Он поставил машину в частном гараже рядом с Французским кварталом, или Vieux Carre — Старым кварталом, как его еще называют, и повел по боковой улочке, где она никогда не бывала, к задней двери кафе с уединенным внутренним двориком.

Официантку звали Хелена. Она знала Марка. Это была симпатичная женщина лет тридцати, которая приветливо чмокнула его в щеку.

— Ты сегодня сторонишься избитых тропинок, — сказала она, провожая их к сияющему белизной ажурному кованому столику рядом с маленьким фонтанчиком, в центре которого стояла статуя Афины с совой на плече.

— Нам нужно поговорить наедине, — объяснил ей Марк.

— Угу, — хмыкнула Хелена и, окинув Энн изучающим коротким взглядом, тепло ей улыбнулась. — Что, трудный день выдался? Рекомендую утку с апельсинами. Что будете пить? — обратилась она к Энн.

— Два кофе с молоком и несколько ваших знаменитых домашних пирожных для начала, Хелена, — перехватил инициативу Марк. — Посмотрим, удастся ли мне уговорить мою приятельницу на утку.

Хелена улыбнулась и, пройдя через дворик, исчезла за дверью старинного здания, где располагалось кафе.

— Она меня знает? — спросила Энн, озадаченная поведением Хелены.

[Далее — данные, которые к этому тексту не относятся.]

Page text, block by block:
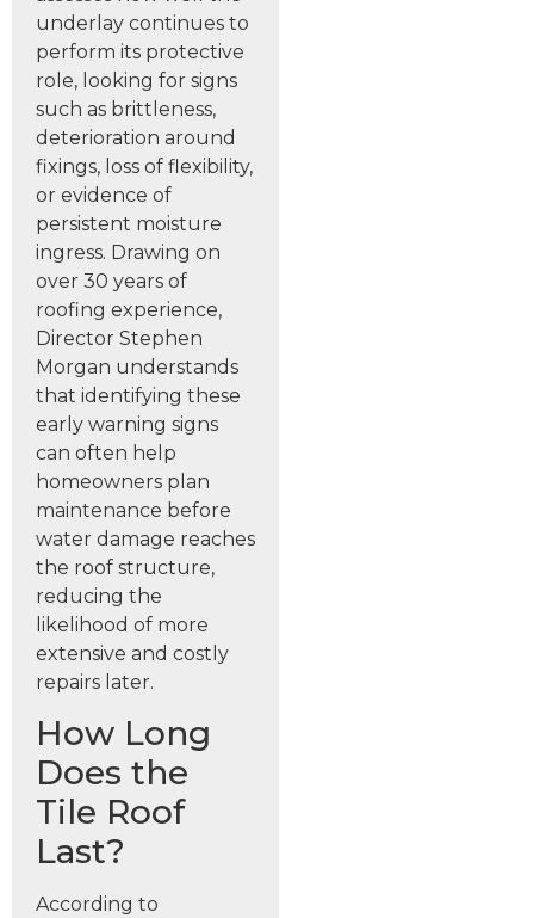
underlay continues to
perform its protective
role, looking for signs
such as brittleness,
deterioration around
fixings, loss of flexibility,
or evidence of
persistent moisture
ingress. Drawing on
over 30 years of
roofing experience,
Director Stephen
Morgan understands
that identifying these
early warning signs
can often help
homeowners plan
maintenance before
water damage reaches
the roof structure,
reducing the
likelihood of more
extensive and costly
repairs later.
How Long
Does the
Tile Roof
Last?
According to
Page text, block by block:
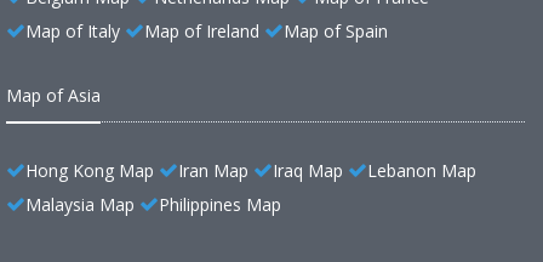
Map of Italy
Map of Ireland Map of Spain
Map of Asia
Hong Kong Map Iran Map Iraq Map
Lebanon Map
Malaysia Map
Philippines Map
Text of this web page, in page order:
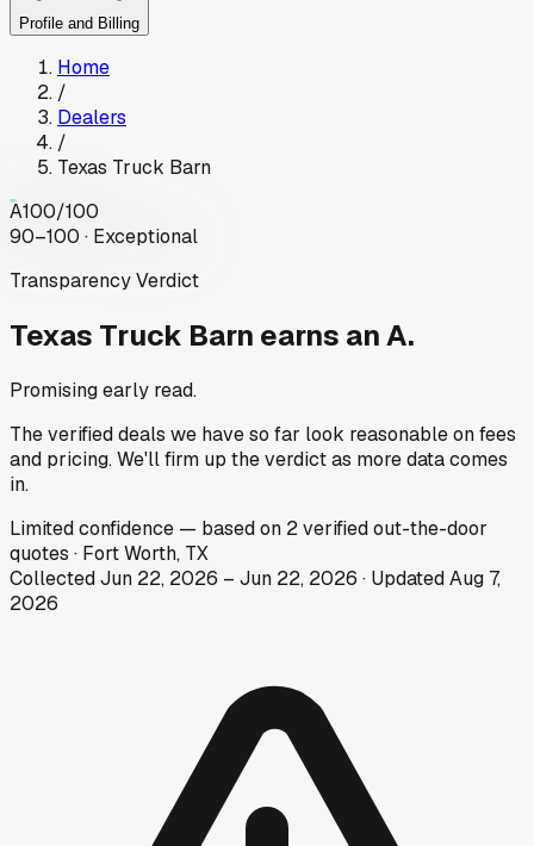
Profile and Billing
Home
/
Dealers
/
Texas Truck Barn
A100/100
90–100 · Exceptional
Transparency Verdict
Texas Truck Barn earns an A.
Promising early read.
The verified deals we have so far look reasonable on fees
and pricing. We'll firm up the verdict as more data comes
in.
Limitedconfidence — based on 2verified out-the-door
quotes · Fort Worth, TX
CollectedJun 22, 2026 – Jun 22, 2026 · UpdatedAug 7,
2026

— Да, — ответил он. — Разве вы не видели сегодняшних газет?

— Видела, — сухо сказала она.

— Вы, должно быть, не заметили своей фотографии в разделе «Искусство».

— Моя фотография?..

— Джон Марсел сегодня на первых полосах, но и критики о нем не забыли. Выставка, которая открылась вчера вечером, обещает обернуться золотой жилой. О вас в статье тоже сказано. И там есть ваша большая фотография.

— Так вот почему Хелена меня узнала.

— Если только она сама не тайный искусствовед и не знает вас по иным источникам.

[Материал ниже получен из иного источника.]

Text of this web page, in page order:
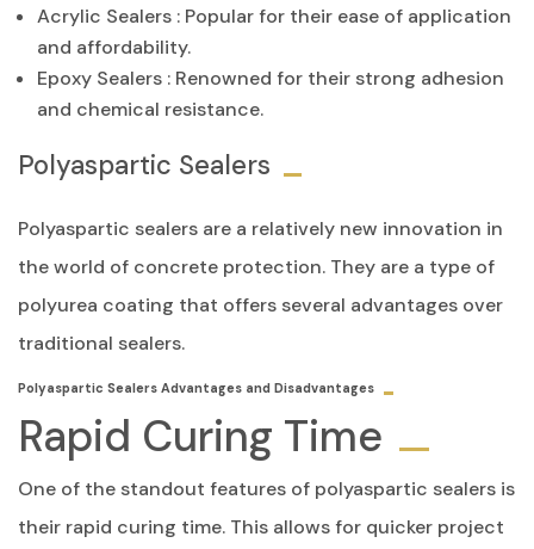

— Тогда будем надеяться, что в городе не так уж много искусствоведов, — пробормотала Энн, — мне не хотелось бы, чтобы меня узнавали. Не желаю, чтобы меня жалели, показывали на меня пальцами и шептались у меня за спиной о том, что Джон — грязный убийца, а я — дура, потому что защищаю его.

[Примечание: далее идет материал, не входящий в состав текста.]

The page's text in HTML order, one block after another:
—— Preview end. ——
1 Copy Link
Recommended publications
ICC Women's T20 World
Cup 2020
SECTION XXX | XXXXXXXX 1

— Ну, сказать по правде, я тоже думаю, что вы делаете глупость.

— Но вы по крайней мере говорите мне это в глаза. И не оскорбляетесь — во всяком случае, держитесь невозмутимо и демонстративно не уходите, — когда я в ответ говорю вам, что вы осел.

Глядя в стол, он рассмеялся. Хелена принесла два кофе и корзинку с пирожными.

— Еще не надумали насчет утки? — спросила она.

— Вам нужно поесть, — настойчиво посоветовал Джон.

— Я… ладно, пусть будет утка, — согласилась Энн. Когда официантка удалилась, она сказала: — «Утиная терапия».

— Плачу за ужин я.

— За счет департамента и налогоплательщиков? Вы ждете от меня разоблачительных показаний? Я не собираюсь их давать. Если вам нужно именно это, можете сэкономить на утке.

— Я приглашаю вас поужинать не потому, что жду от вас разоблачительных показаний. Адвокаты в суде сделают из меня «утиную котлету», если узнают, что я пытался с помощью угощения склонить вас к признанию. Расставить западню, так сказать.

Энн откусила пирожное. Оно было рассыпчатым, теплым, вкусным, тающим во рту. Она только сейчас поняла, как проголодалась. Кофе с молоком тоже был превосходным. Подкрепляющим.

Он был прав. Ей необходимо было отдохнуть от больницы.

— Копам утка по карману? — спросила она. — Может, я вас угощу, если уж ужин не за счет налогоплательщиков?